There was no significant interaction effect between sex and fatigue on LL angles. However, females had significantly greater mean LL lateral flexion angle than males (8.3° greater, p=0.005). Moreover, there was a significant fatigue location effect (p<0.0001) on the LL lateral flexion angle. The LL lateral flexion angle after SF was greater than EF (2.3°, p=0.0002) and TF (2.8°, p<0.0001). It was also greater in NF than in EF (2.5°, p=0.006) and TF (3.0°, p<0.0001). This indicated that after EF and TF, the lower thorax was leaning more towards the non-reaching side compared to NF. The LL rotation angle was greater after TF than SF (1.7°, p=0.007). As for the variabilities, there was an interaction effect between sex and fatigue location on LL lateral flexion variability. In males, there was no significant fatigue location effect. In females however, the LL lateral flexion variability in NF was smaller than it was after SF (0.2° smaller, p=0.0005) and EF (0.2° smaller, p=0.0004). Besides, the LL rotation (0.5° greater in females, p=0.007) and flexion (0.6° greater in females, p=0.014) variabilities were greater in females than they were in males.  

Lumbar (LP) angles:

No significant interaction between sex and fatigue location was detected. As for the fatigue location effect, the only significant joint angle change was the LP lateral flexion angle, which was smaller after TF than all other conditions (1.1° smaller than NF, p=0.02; 2.0° smaller than EF, p<0.0001; 2.5° smaller than SF, p<0.0001). This implied that the lumbar was leaning the lumbar towards the non-reaching side the least after the TF. In addition, there was a significant sex difference on the LP lateral flexion angle. Males had greater LP lateral flexion angle than females (5.4° greater, p=0.032). This indicated that males leaned their lumbar region more towards the non-reaching side than the females.

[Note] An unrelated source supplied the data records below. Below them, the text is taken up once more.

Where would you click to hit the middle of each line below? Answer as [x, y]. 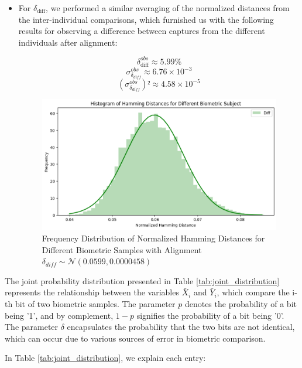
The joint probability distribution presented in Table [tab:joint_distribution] [142, 280]
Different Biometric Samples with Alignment [122, 249]
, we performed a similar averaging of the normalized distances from [168, 8]
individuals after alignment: [68, 42]
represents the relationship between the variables [92, 292]
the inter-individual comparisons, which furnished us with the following [146, 19]
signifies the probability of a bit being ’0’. [210, 315]
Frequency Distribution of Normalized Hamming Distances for [153, 238]
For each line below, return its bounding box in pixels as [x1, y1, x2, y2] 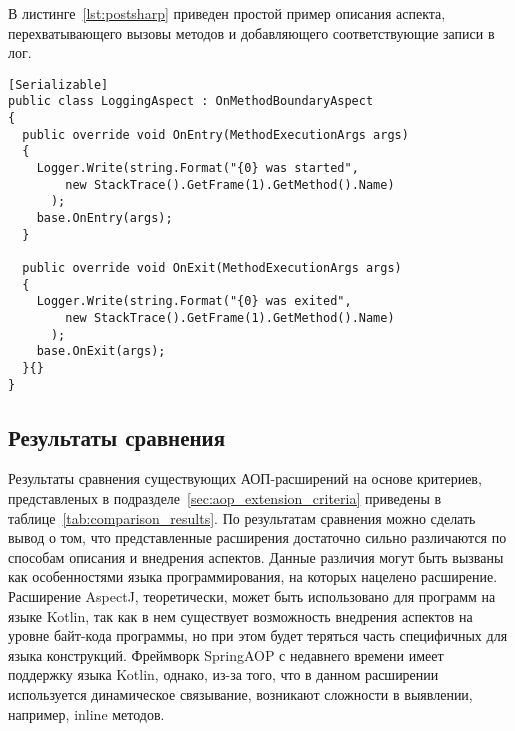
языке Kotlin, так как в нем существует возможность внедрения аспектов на [8, 605, 473, 626]
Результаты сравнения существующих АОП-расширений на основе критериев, [8, 468, 482, 489]
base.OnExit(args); [36, 344, 166, 359]
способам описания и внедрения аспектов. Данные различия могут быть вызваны [8, 546, 504, 567]
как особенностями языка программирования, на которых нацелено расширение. [8, 566, 498, 587]
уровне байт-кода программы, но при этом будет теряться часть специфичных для [8, 625, 508, 646]
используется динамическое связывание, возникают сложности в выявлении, [8, 683, 473, 704]
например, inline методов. [8, 703, 165, 724]
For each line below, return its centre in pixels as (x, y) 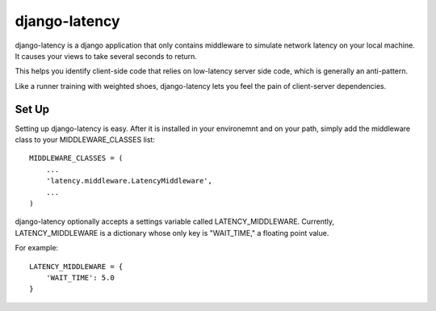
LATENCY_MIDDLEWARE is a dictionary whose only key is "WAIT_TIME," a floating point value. (172, 233)
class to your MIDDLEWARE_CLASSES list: (85, 140)
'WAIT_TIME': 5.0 (80, 277)
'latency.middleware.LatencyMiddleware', (129, 181)
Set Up (32, 109)
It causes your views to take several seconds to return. (106, 56)
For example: (37, 248)
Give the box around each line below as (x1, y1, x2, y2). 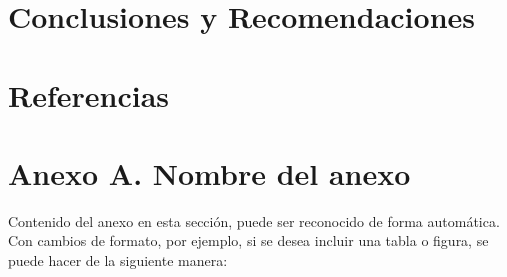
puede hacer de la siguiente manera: (8, 250, 228, 271)
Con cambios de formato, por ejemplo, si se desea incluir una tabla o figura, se (8, 230, 489, 251)
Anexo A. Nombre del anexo (8, 152, 411, 193)
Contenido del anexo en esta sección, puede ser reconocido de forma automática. (8, 210, 500, 231)
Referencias (8, 74, 170, 115)
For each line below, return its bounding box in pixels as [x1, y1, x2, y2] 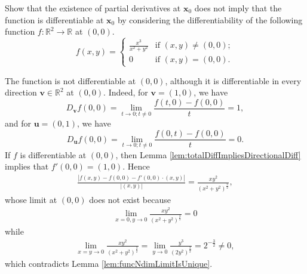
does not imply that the [194, 2, 282, 14]
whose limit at [5, 193, 57, 205]
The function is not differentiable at [5, 74, 136, 87]
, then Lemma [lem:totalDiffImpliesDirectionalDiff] [115, 148, 301, 161]
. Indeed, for [103, 86, 148, 98]
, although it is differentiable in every [165, 74, 302, 87]
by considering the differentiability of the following [117, 13, 303, 26]
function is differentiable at [5, 13, 104, 26]
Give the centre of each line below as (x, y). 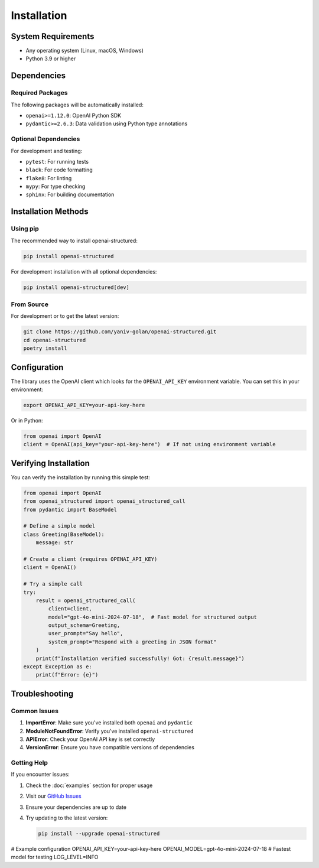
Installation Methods (50, 212)
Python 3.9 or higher (51, 58)
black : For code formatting (59, 170)
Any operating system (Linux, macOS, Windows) (85, 51)
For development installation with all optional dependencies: (84, 271)
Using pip (25, 229)
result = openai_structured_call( (86, 600)
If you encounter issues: (40, 775)
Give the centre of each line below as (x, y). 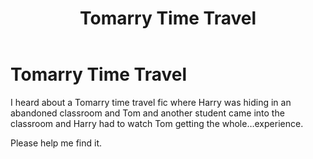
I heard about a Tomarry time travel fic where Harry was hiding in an (151, 102)
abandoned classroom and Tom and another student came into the (147, 113)
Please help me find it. (56, 143)
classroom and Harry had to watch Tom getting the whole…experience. (157, 123)
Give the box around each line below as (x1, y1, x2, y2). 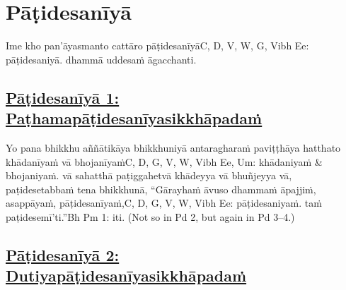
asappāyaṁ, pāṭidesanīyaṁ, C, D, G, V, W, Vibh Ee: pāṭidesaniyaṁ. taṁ (6, 195, 322, 210)
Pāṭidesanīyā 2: (6, 243, 120, 265)
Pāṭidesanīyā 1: (6, 86, 120, 108)
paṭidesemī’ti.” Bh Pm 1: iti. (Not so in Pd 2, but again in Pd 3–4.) (6, 209, 295, 224)
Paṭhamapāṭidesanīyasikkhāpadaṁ (6, 107, 263, 129)
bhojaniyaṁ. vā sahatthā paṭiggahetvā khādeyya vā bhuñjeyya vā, (6, 168, 292, 183)
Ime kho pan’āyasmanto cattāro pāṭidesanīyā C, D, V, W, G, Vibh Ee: (6, 38, 309, 53)
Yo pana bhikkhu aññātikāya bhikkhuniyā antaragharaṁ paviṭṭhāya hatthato (6, 140, 341, 155)

As for angular variabilities, there were interaction effects between sex and fatigue location on LP lateral flexion angle variability (p=0.001) and LP rotation angle variability (p<0.0001). In males, the LP lateral flexion variability was greater after SF than after EF (p=0.02) and TF (p=0.02), whereas in females, it was smaller after SF than after EF (p=0.025) and TF (p=0.025). Besides, the LP rotation variability in males was greater after SF than after EF (p=0.003). But in females, it remained the same in all fatigue location conditions.

Discussion

This study assessed whether there are sex differences in the effects of localized muscle fatigue on upper body kinematics during a repetitive upper limb task. During the fatiguing protocols, the resistance was controlled so that the male and female participants reached the same perceived fatigue level in a similar amount of time. Our results show that despite some similarities between sexes, females and males showed some differences in how localized fatigue affected how they accomplished the repetitive pointing task, especially in the spinal joint angles. More specifically, in agreement with our hypotheses, we showed sex differences after elbow fatigue with females having greater lower thorax rotation angle than males after elbow fatigue. Besides, males changed trunk and shoulder angles the most after elbow fatigue. However, contrary to our hypotheses, we showed that males had greater shoulder elevation than females after shoulder fatigue. 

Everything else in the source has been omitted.